At Greco Law, P.C., we are well-known across Nassau and Suffolk counties as the legal team that creates custom trust solutions. From day one, we proudly provide comprehensive guidance to our clients on what trusts they should select and execute to protect what is important to them and ensure their loved ones are cared for when they are gone. With our knowledge of New York trust laws, we can help give you peace of mind that everything is in place and secure.
With so many different options for estate planning, it can be overwhelming to choose which trust you would benefit from most. In some cases, you may need multiple trusts to achieve your estate planning objectives. It’s important to hire an estate planning lawyer in Long Island to understand these options before making any final sections.
Some of the most commonly used trusts include:
A living trust is also known as a revocable trust. It allows you to manage your assets during your lifetime and transfer them to beneficiaries after you pass away. One of the largest benefits of a living trust is that it will allow your family members to avoid the probate process. Living trusts also provide a ton of flexibility, allowing you to modify or revoke them throughout your life as certain circumstances change.
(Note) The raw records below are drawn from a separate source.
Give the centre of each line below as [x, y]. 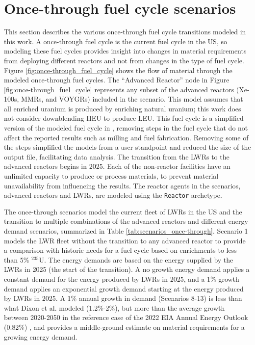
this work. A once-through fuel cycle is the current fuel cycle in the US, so [115, 41]
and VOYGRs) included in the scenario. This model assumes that [144, 99]
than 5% [17, 259]
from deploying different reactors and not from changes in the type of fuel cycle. [124, 60]
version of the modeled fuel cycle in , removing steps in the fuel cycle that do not [126, 128]
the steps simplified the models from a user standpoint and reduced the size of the [127, 147]
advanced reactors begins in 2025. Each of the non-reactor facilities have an [117, 166]
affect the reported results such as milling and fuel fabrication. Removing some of [126, 137]
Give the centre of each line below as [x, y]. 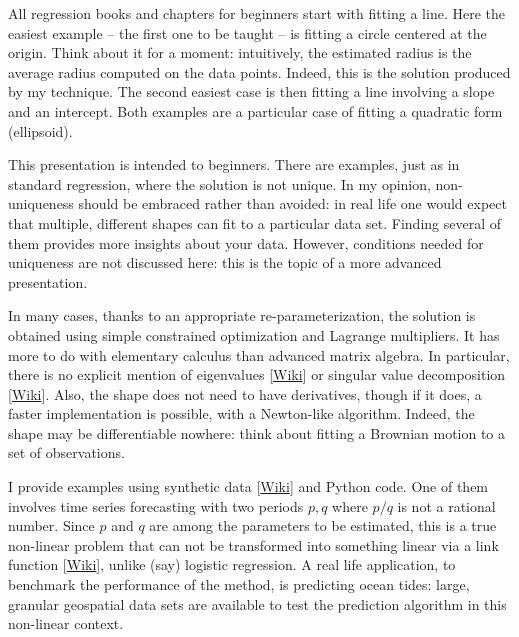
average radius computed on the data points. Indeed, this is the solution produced [259, 71]
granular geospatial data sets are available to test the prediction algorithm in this [257, 603]
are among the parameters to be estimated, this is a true [323, 525]
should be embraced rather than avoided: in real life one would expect [292, 203]
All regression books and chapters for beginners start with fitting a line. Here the [256, 13]
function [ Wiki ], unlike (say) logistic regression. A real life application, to [232, 564]
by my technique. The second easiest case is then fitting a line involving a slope [251, 91]
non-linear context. [66, 623]
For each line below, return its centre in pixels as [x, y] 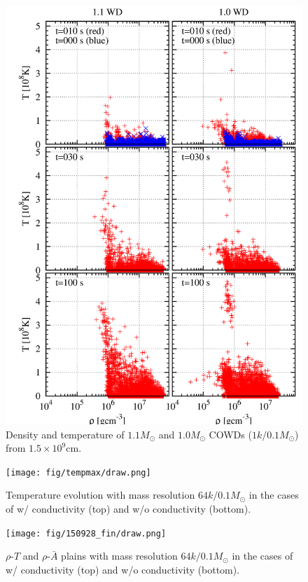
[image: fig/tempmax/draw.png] [78, 472]
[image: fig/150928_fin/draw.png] [86, 533]
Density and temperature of [65, 434]
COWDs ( [230, 434]
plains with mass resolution [119, 556]
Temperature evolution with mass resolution [100, 495]
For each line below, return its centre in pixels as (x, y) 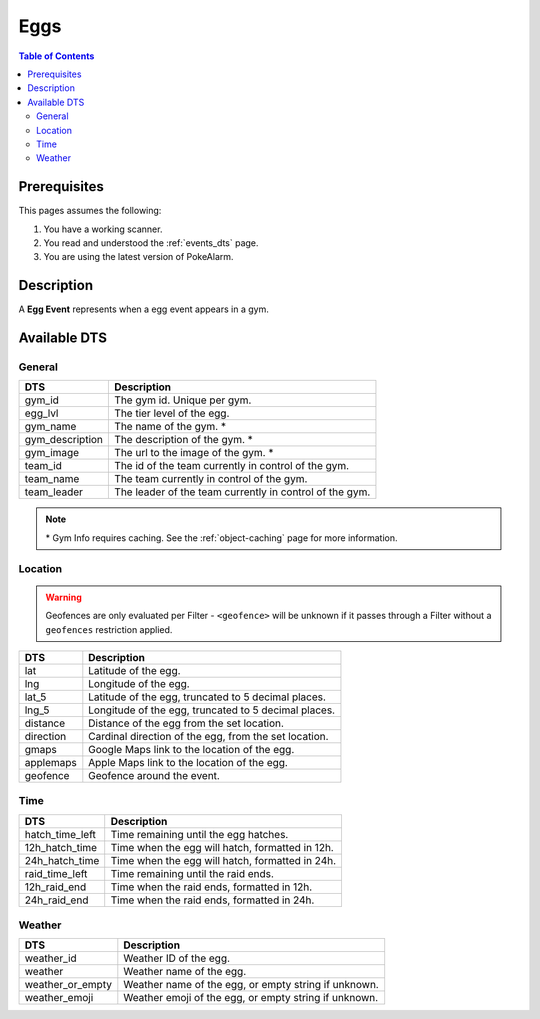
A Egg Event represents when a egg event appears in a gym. (143, 309)
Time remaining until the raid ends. (192, 873)
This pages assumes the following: (90, 211)
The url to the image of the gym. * (194, 453)
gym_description (64, 440)
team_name (52, 479)
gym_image (52, 453)
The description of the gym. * (184, 440)
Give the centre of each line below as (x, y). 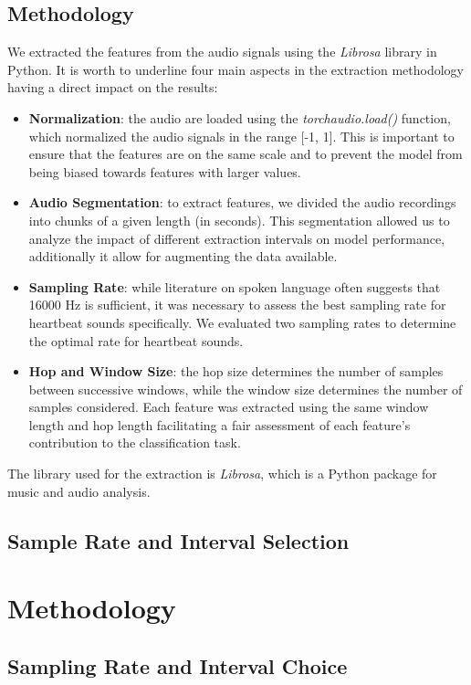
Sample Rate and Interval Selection (178, 540)
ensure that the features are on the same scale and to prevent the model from (246, 154)
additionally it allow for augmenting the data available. (183, 256)
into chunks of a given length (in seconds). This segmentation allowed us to (239, 220)
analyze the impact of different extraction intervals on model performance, (237, 238)
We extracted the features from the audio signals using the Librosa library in (222, 52)
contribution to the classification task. (135, 443)
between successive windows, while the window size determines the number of (246, 389)
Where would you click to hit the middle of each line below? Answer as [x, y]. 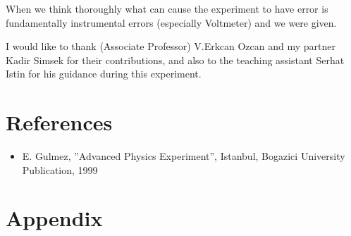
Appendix [54, 218]
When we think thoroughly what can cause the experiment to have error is [167, 8]
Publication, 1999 [60, 169]
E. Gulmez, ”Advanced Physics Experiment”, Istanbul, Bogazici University [184, 156]
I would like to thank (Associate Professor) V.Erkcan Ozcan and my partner [171, 46]
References [59, 122]
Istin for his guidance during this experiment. [104, 74]
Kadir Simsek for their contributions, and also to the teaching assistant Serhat [175, 60]
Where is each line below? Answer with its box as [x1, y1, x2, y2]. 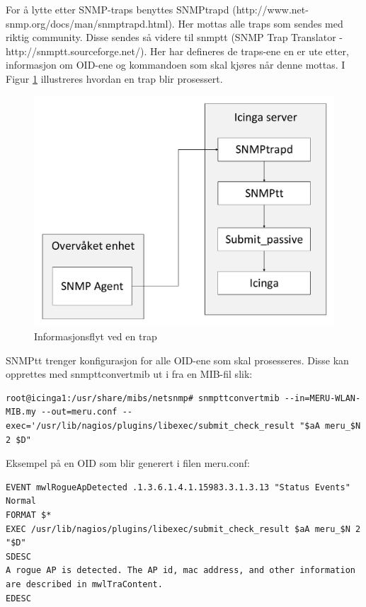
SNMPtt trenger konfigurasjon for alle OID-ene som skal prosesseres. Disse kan [6, 352, 349, 367]
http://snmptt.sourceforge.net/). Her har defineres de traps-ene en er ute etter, [6, 43, 349, 58]
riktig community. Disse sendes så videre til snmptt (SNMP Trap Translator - [6, 30, 343, 45]
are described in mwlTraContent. [6, 579, 163, 589]
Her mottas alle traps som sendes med [178, 16, 343, 30]
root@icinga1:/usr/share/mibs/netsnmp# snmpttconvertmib [6, 393, 280, 403]
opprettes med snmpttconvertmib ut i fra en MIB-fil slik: [6, 366, 253, 381]
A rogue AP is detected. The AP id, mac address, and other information [6, 565, 355, 576]
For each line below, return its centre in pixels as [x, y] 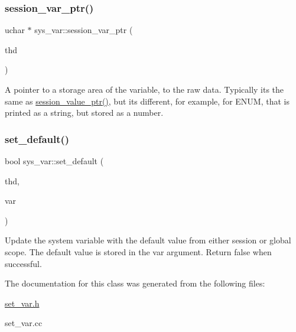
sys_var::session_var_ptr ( [84, 30]
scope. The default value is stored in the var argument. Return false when [138, 251]
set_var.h [22, 303]
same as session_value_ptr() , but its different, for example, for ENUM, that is [147, 101]
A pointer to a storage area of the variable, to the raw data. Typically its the [144, 89]
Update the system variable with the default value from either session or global [148, 240]
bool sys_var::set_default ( [54, 161]
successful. [23, 263]
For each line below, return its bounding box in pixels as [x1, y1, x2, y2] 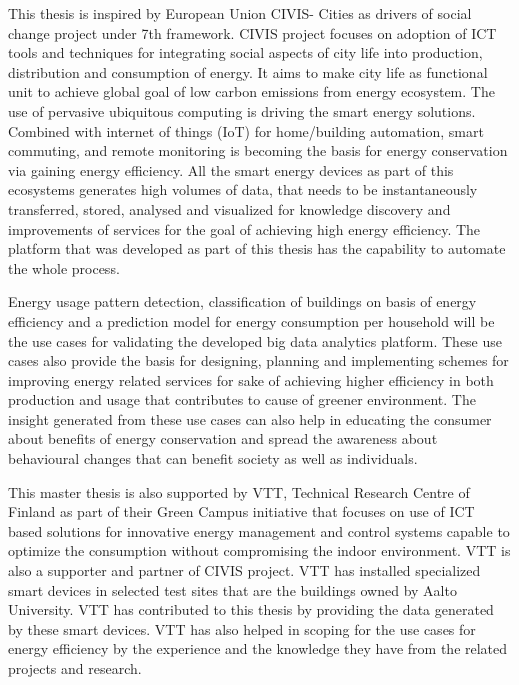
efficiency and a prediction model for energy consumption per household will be [8, 310, 495, 331]
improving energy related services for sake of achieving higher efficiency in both [8, 369, 494, 390]
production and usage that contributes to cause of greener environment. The [8, 389, 476, 410]
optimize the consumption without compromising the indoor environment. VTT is [8, 540, 511, 561]
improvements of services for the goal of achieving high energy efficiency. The [8, 218, 481, 239]
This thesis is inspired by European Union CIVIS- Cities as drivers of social [8, 3, 472, 23]
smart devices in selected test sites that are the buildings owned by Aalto [8, 579, 457, 600]
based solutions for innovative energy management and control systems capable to [8, 520, 510, 541]
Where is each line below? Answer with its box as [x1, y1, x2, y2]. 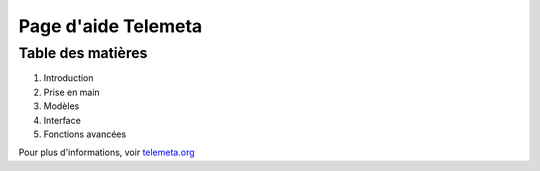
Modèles [43, 100, 80, 112]
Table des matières [18, 44, 148, 62]
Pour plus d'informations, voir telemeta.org [18, 146, 195, 159]
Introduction [43, 72, 94, 84]
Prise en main [43, 86, 100, 98]
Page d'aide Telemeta [18, 15, 203, 37]
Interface [43, 114, 82, 126]
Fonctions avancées [43, 128, 127, 140]
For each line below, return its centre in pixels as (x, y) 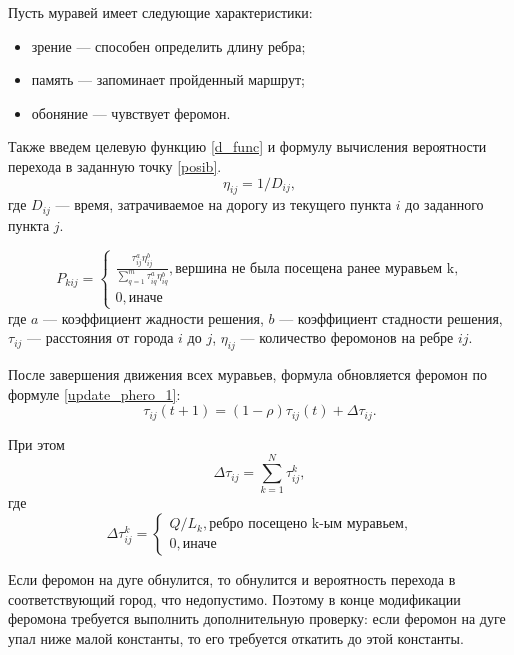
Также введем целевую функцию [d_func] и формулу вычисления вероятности (247, 146)
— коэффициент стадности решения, (391, 317)
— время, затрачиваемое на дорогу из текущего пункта (223, 204)
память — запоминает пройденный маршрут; (168, 79)
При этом (36, 443)
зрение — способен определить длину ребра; (168, 45)
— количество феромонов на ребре (347, 337)
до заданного (444, 204)
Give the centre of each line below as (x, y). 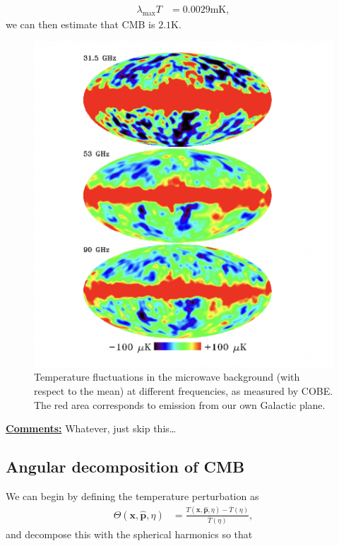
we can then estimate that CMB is (81, 24)
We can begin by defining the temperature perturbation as (132, 496)
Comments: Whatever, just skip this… (91, 428)
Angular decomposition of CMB (125, 467)
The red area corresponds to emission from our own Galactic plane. (180, 404)
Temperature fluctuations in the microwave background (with (167, 377)
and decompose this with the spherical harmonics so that (129, 534)
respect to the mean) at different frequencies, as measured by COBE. (184, 391)
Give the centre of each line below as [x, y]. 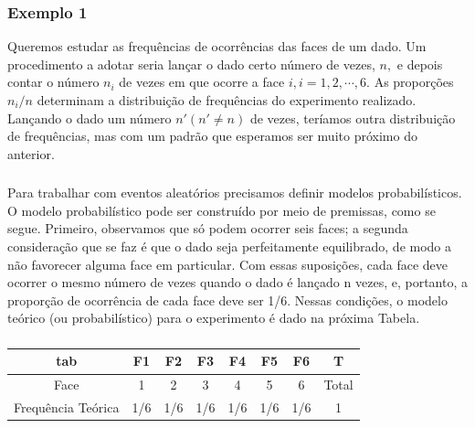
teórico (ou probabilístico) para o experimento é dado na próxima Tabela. [214, 318]
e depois [420, 64]
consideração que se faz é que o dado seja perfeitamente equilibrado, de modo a [230, 246]
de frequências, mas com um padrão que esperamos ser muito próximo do [212, 136]
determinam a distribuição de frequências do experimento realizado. [227, 100]
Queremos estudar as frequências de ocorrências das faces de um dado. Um [217, 46]
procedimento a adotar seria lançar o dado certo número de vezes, [191, 64]
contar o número [53, 82]
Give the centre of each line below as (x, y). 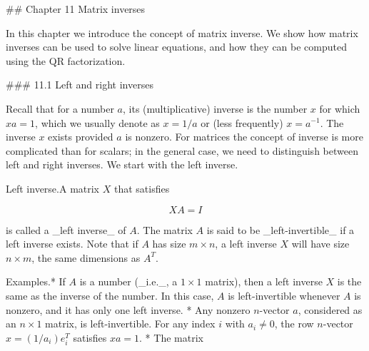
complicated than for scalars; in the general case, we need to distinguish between (182, 150)
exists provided (81, 137)
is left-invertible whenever (284, 295)
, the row (294, 324)
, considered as (330, 309)
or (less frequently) (242, 122)
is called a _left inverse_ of (66, 229)
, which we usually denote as (97, 122)
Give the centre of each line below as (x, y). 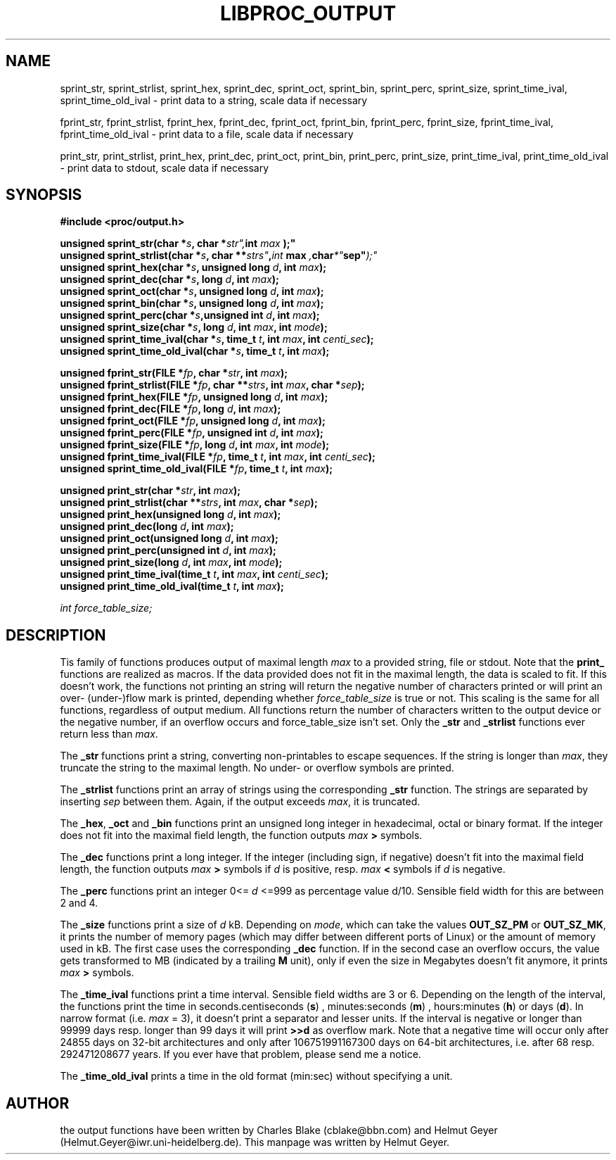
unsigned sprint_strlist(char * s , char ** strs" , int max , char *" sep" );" (219, 256)
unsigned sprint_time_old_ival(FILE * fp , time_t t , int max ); (196, 469)
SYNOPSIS (44, 195)
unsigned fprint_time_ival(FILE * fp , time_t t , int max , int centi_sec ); (218, 457)
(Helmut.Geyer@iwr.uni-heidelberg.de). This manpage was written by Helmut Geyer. (255, 1142)
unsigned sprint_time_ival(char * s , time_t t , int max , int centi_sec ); (217, 339)
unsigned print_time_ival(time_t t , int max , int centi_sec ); (194, 574)
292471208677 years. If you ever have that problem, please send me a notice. (240, 1054)
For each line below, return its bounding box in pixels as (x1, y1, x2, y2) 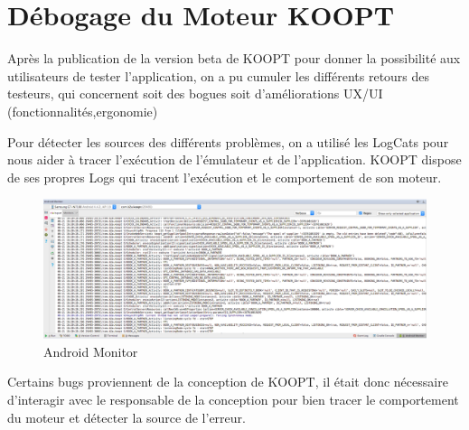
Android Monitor (43, 341, 138, 360)
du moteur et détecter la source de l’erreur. (7, 407, 246, 426)
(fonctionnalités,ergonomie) (7, 101, 158, 120)
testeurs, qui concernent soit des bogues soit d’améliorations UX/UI (7, 84, 383, 103)
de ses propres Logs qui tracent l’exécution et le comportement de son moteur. (7, 167, 442, 186)
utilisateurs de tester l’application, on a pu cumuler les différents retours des (7, 66, 430, 85)
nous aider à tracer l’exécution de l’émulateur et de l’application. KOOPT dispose (7, 150, 462, 169)
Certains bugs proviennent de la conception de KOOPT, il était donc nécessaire (7, 372, 448, 391)
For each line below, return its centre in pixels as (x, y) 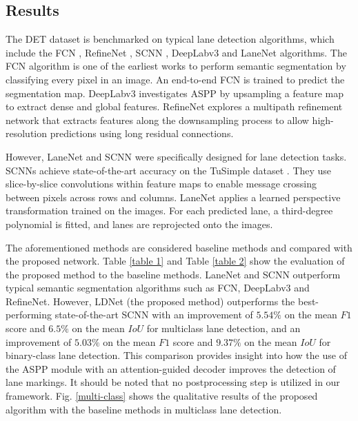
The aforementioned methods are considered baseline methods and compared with (179, 247)
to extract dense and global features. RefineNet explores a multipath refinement (174, 106)
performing (29, 315)
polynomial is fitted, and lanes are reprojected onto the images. (139, 224)
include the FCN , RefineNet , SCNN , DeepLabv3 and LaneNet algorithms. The (176, 52)
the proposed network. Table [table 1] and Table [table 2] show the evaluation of (175, 261)
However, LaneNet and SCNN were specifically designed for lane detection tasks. (176, 156)
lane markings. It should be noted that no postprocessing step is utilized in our (173, 382)

They also offer privacy, as they are not made public like a will.
A special needs trust is designed to provide financial support to a beneficiary with a disability. One of the most significant benefits of this is that it will not impose on any other government benefits this individual might also rely on, such as Medicaid or Supplemental Security Income. The disabled individual can use funds from this type of trust for many different reasons, including covering their medical expenses and education.
An inheritance trust is designed to protect an individual’s assets from being taken advantage of by creditors, legal claims, or other entities after they pass away. When setting up an inheritance trust, you will need to agree on specific terms for how and when the inheritance should be distributed. For example, you could arrange for your funds to be distributed to certain individuals at a certain age or life milestone.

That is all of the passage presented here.